Quand l’excédent brut d’exploitation d’une entreprise est largement capté par ses actionnaires, a fortiori quand ce sont des fonds de pension ou des holdings gourmands en rendements à deux chiffres, cela se voit dans le report à nouveau et l’état des fonds propres.

Initialement, l’article 13 coûte 200 millions d’euros environ aux finances publiques. Les amendements déposés sur cet article ne visent pour la plupart qu’à augmenter la facture, notamment en intégrant les charges découlant, pour les entreprises, de leur participation aux opérations pilotées dans le cadre d’un partenariat public-privé.

On peut s’étonner tout de même que tant de sollicitude trouve ainsi à s’exprimer à l’endroit de grands groupes dont la surface financière et économique est déjà suffisamment étendue pour savoir jouer des différents ressorts de l’optimisation fiscale.

M. le président.

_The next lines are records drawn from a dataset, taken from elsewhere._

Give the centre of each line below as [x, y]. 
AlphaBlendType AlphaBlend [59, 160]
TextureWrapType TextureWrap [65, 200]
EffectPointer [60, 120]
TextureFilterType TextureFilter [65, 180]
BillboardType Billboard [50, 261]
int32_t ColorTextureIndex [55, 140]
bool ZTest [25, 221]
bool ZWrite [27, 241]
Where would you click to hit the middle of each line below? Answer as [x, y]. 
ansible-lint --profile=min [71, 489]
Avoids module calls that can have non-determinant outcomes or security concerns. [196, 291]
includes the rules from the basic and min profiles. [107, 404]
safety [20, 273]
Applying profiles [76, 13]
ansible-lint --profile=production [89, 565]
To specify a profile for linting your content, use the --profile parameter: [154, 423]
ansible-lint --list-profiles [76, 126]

Quel est l’avis de la commission ?

M. Albéric de Montgolfier, rapporteur général de la commission des finances. Éric Bocquet a devancé mon propre étonnement ! (Sourires.)

L’objet de l’article 13 est justement de prévenir les schémas d’optimisation fiscale pour les entreprises qui abuseraient de la déductibilité des intérêts, en adaptant la fameuse directive ATAD – Anti-Tax Avoidance Directive –, qui encadre la déductibilité des charges financières.

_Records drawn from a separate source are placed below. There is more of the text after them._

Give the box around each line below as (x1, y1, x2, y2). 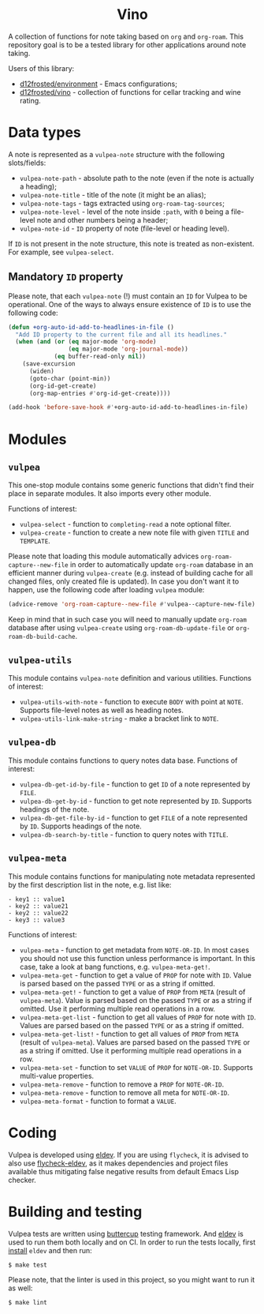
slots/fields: (8, 158, 46, 167)
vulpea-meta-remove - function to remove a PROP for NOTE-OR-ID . (19, 1079, 225, 1089)
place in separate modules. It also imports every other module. (8, 489, 211, 498)
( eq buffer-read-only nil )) (54, 353, 147, 361)
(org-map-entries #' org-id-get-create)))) (28, 389, 171, 397)
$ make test (8, 1261, 47, 1269)
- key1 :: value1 (8, 895, 65, 903)
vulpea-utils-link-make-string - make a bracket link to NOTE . (19, 714, 219, 723)

Nous avons jusqu’au 31 décembre 2023 pour transposer cette directive. Si nous ne le faisions pas, il s’ensuivrait des pertes de recettes pour l’État et des mécanismes d’optimisation qui perdureraient.

Votre prise de parole me semble davantage relever de la pétition de principe que d’une réelle volonté de ne pas encadrer les charges financières, monsieur Bocquet.

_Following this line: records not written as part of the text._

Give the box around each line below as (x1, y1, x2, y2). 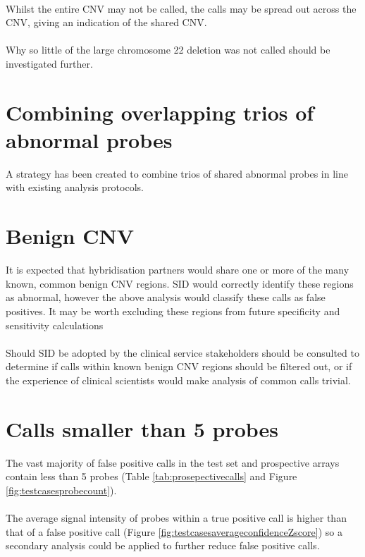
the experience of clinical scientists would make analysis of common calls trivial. (6, 372, 351, 387)
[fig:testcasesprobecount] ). (6, 482, 117, 497)
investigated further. (6, 56, 93, 71)
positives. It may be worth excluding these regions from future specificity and (6, 303, 340, 318)
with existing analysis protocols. (6, 180, 144, 195)
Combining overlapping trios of (6, 97, 314, 126)
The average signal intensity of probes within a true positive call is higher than (6, 510, 347, 525)
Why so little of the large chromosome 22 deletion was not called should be (6, 42, 330, 57)

En conséquence, l’avis est défavorable.

M. le président. Quel est l’avis du Gouvernement ?

M. Olivier Dussopt, secrétaire dÉtat. Même avis.

M. le président. La parole est à M. Éric Bocquet, pour explication de vote.

M. Éric Bocquet. Pour illustrer mon propos sur la voracité des actionnaires, je citerai non pas lHumanité, mais Challenges ; vous remarquerez mes saines lectures, chers collègues, et elles vont jusqu’aux excellentes pages saumon du Figaro ! (Sourires.)

Patrick Artus a publié un ouvrage au printemps dernier dans lequel il évoque le sujet de la répartition de la richesse. L’article de Challenges parle d’une obsession du court terme et d’une dictature des actionnaires. Les actifs financiers et les actifs liquides et monétaires détenus par les entreprises non financières qui thésaurisent ainsi leur excès d’épargne représentent aujourd’hui environ 175 % du PIB en valeur pour l’ensemble de l’OCDE, contre seulement 115 % du PIB à la fin des années quatre-vingt-dix.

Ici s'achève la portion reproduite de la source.